Students who sign up for community consulting will be expected to attend the entire session and submit a write-up of their experiences shortly after the session. We expected one write-up per clinician, so students should coordinate if they talked to the same clinician. Write-ups are due one week after the consulting session.

Projects

Projects will include a proposal, poster presentation, and final report. We will add more information here shortly.

Due dates:

Project proposals (one per group): Thurs Mar 21 at 11:59pm.
Project poster presentations: Tues May 14, 5-7pm in 34-401.
Project report (one per group): Thurs May 16 at 11:59pm.

Collaboration: Students should be groups of 3 registered students. Doing something related to your research is fine, but your class project should be distinct and you should be able to isolate your contributions to the project from those of any collaborators outside of the class.

Relationship to other classes: You must ask instructors for permission before submitting project proposal if you wish to use the same project for our class and another class (it should also be stated clearly in the proposal itself). If it is one project for two classes you must:

Produce a project that is twice as large in depth and content as would have been required for either class individually
Obtain permission from the instructor of the other class

Moreover, all students in the project should be enrolled in both classes.

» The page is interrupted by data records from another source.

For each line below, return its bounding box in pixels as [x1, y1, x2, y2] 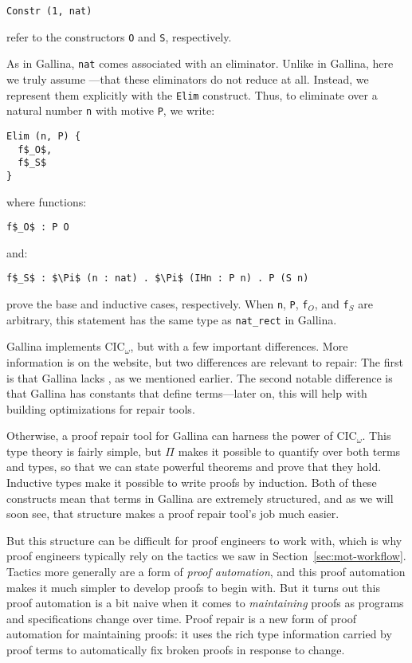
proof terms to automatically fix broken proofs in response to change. [6, 641, 345, 657]
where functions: [6, 193, 87, 210]
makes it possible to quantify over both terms [178, 442, 401, 459]
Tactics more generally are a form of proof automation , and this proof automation [6, 563, 406, 580]
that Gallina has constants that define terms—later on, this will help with [6, 385, 367, 402]
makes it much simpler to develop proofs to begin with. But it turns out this [6, 579, 380, 595]
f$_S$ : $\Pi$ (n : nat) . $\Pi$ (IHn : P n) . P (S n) [6, 273, 309, 284]
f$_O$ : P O [6, 222, 69, 233]

Proposal: At most 3 pages, one per group. Submit through Stellar. Clearly state the following:

Problem you wish to tackle
Description of data you plan to use
Proposed approach and methods
Evaluation plan
Timeline
What each student in the group will do.

We understand that much of this would be preliminary at this stage, but these details are important for us to ensure that you are on the right track.

Final project poster and writeup: Detailed poster and write-up guidelines can be found here.

Collaboration Policy

Students must write up their problem sets individually. Students should not share their code or solutions (i.e., the write up) with anyone inside or outside of the class, nor should it be posted publicly to GitHub or any other website. You are asked on problem sets to identify your collaborators. If you did not discuss the problem set with anyone, you should write "Collaborators: none." If in writing up your solution you make use of any external reference (e.g. a paper, Wikipedia, a website), both acknowledge your source and write up the solution in your own words. It is a violation of this policy to submit a problem solution that you cannot orally explain to a member of the course staff.

Plagiarism and other dishonest behavior cannot be tolerated in any academic environment that prides itself on individual accomplishment. If you have any questions about the collaboration policy, or if you feel that you may have violated the policy, please talk to one of the course staff.

Problem Set Late Policy

(starting for pset2 onwards)

[2 "slack" days] We understand that sometimes things outside one's control prevent submitting by the deadline. As such, each student is given 2 "slack" days that they can use throughout the semester (e.g. you could submit two psets one day late each or you could submit one pset two days late) without a late penalty. the days do not subdivide into sub-day units: 2 hours late would spend one of the slack days without 22 hours of "rollover". In your pdf writeup, specify how many slack days you are using (they cannot be used retroactively).
[10% off per unexcused late day.] If you submit a pset 3 days late and use 1 slack day, then this is 2 unexcused late days, which translates to 20% off your homework.
[write on homework] In order to use a slack day, students must include it in writing on their submission pdf. Otherwise, TAs will assume no slack days used.

Scenarios:

Sam uses 2 slack days on HW3. This is the first time Sam has used any slack days. Sam now has 0 remaining slack days and receives her homework score with no penalty.
Jamie uses 1 slack day on HW3 but submits 52 hours after the deadline. Therefore Jamie is 3 days late (rounded up) and receives 20% off the graded homework. This is the first time Jamie has used any slack days, so Jamie now has 1 slack day remaining.